Staying Safe in General and Online

It is important you are sensible, alert and protect yourself against risks both online and out and about. 

Online, you must be careful who your friends are.  For example, just because someone asks to be your friend on social media does not mean you should let them.  You must only be friends with people you know and trust.  Online, you must consider privacy and the sorts of information you share.  Social media is very public.

You must never share personal information like:

Bank account details, for example your pin, name of your bank,

Passwords for anything. 

Do not tell people personal details about you, like where you live, your date of birth.  

If you are not sure if you should share a piece of personal information - don't! 

Be aware.  Just because someone is 'friends' with you online, this alone does not mean they are 'friends'.  Friendships take lots of time to develop and online is not a true reflection of life and day-to day-reality.

Be very careful with the pictures you share - think, would I want an employer or a professional like your teacher or doctor to see them?  If they are online, you loose control of them and anyone could use or see them.  Think, is the image appropriate?  Is it sensible?  Is it embarrassing?  Are there other people in the photo who may not want their photo online?

Tell people you trust, like family, if anything upsets you.  If people upset you online do not be friends with them.  Make sure you understand how to block people and how to set privacy settings.  Get someone to show you and ask if you are stuck.  There is help from the resources on this page.  Also, report any inappropriate or offensive content.  Ask someone if you do not know how to.    

Another issue you may experience due to your disability is 'bullying'.  Lots of people experience bullying, like at school, and it can be due to many different factors.  If bullying is due to your disability, then it is often referred to as a Disability Hate Crime.  Bullying can be very upsetting and isolating.  On here, you will find resources to help you deal with bullying.  Do not suffer in silence, get help.

In terms of general safety, when going out, always let someone you trust know where you are going.  Always take a phone and some money.  Plan what you will be doing, like, know the bus times.  Tell someone you trust who you are meeting and when you will be back.  Do not agree to meet people you do not know.  If you have any problems, ask for help, like, from a professional e.g a policeman or a public place, like, ask the Librarian at the library and look out for the Safer Places stickers in the community which are safe places you can ask for help.  Do not be out alone when it is late or dark.  Also, do not tell people you do not know well when you will, for example, be on holiday or out.   

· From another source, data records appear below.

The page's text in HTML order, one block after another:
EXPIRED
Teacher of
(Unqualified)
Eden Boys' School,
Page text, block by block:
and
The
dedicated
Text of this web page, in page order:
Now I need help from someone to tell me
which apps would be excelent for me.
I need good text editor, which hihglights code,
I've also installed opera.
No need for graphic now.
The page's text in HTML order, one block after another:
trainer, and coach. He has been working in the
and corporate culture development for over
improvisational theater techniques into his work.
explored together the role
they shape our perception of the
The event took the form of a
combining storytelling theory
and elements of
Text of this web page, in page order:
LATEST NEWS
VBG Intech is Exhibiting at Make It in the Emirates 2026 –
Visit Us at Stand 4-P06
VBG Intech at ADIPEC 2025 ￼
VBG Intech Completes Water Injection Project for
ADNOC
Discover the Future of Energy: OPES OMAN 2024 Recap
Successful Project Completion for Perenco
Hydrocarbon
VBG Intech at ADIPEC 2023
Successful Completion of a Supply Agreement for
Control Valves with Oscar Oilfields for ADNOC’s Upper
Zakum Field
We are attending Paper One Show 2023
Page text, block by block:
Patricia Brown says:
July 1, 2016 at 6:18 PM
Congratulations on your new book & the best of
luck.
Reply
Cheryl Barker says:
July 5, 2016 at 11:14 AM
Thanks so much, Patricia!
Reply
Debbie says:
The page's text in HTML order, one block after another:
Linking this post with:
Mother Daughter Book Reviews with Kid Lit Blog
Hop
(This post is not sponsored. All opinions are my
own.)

BBC Learn English.  Stay Safe Online Video.

Mencap.  Staying Safe resources.

Beyond Bullying is a good site for resources to help those with disabilities who are experiencing bullying due to disabilities/SEN.  The site includes a range of Easy Read keep safe information about bullying and about different aspects of online safety, cyber bullying and advice to keep safe.  It also includes more detailed information to help young people with disabilities who experience bullying due to being deaf.

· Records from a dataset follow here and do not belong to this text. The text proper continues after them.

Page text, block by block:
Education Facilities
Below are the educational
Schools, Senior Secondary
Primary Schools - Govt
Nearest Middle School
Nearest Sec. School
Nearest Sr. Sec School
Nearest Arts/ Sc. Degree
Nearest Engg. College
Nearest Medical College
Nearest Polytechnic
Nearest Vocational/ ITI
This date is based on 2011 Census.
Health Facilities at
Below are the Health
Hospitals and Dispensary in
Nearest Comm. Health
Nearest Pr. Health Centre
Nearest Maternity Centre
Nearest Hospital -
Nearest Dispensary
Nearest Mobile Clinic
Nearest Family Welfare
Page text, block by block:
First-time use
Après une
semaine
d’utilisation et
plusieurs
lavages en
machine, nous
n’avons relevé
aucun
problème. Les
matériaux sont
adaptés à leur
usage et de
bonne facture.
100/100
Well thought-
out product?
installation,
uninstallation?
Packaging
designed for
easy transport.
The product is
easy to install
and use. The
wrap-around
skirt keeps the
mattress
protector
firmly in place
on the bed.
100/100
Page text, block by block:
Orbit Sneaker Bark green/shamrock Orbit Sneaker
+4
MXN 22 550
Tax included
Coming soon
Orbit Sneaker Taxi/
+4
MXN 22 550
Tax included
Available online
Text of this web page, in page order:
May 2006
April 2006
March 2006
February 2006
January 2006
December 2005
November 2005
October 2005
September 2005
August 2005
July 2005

Mencap have an Anti Bullying Campaign called Don’t Stick it, Stop it!  They have a website with information about bullying, including information on workplace bullying and cyber bullying.  The site is aimed at those with learning disabilities and difficulties of all ages who may experience being bullied.

True Vision Disability Hate Crime Reporting Book, Easy Read. This  explains disability hate crime and what to do about it.

United Response have an Easy Read booklet on What to do if you Feel Bullied.

United Response have an Easy Read Reporting Disability Hate Crime, so you can more easily explain what happened if you have learning difficulties.  For example, if you feel you have experienced Disability Hate Crime/felt bullied due to your disability or special needs.

Safe in the Home, Devon and Cornwell Police and Plymouth City Council Safeguarding Adults and Plymouth People First Self Advocacy created a video to promote safety in the home, especially for adults who are vulnerable or have learning difficulties.  






Staying Safe Online from The Mental Health Foundation.

Keeping Safe Online Guide for people with Learning disabilities from Change People.

Keeping Safe Information from BIlD.

Trading Standards (Kent).  Easy Read Comprehensions for Life Skills, covering lots of consumer issues that are very useful for independent adult life at E3 Level.  It includes shopping rights, social media, fire safety, scams, crime, labels and more.

Safeguarding.  Easy Read Comprehensive, yet Simple leaflets from Newham Council, on topics that include adult abuse, hate crime, keeping safe at home and out and about, keeping safe on transport, and more, from the Metropolitan Police.

Change People, Keeping Safe.  Easy Read.

Safety Net have produced an Easy Read resource about Disability Hate Crime and Hate Crime, to help those people with learning difficulties be aware of the dangers, able to spot the signs and help them.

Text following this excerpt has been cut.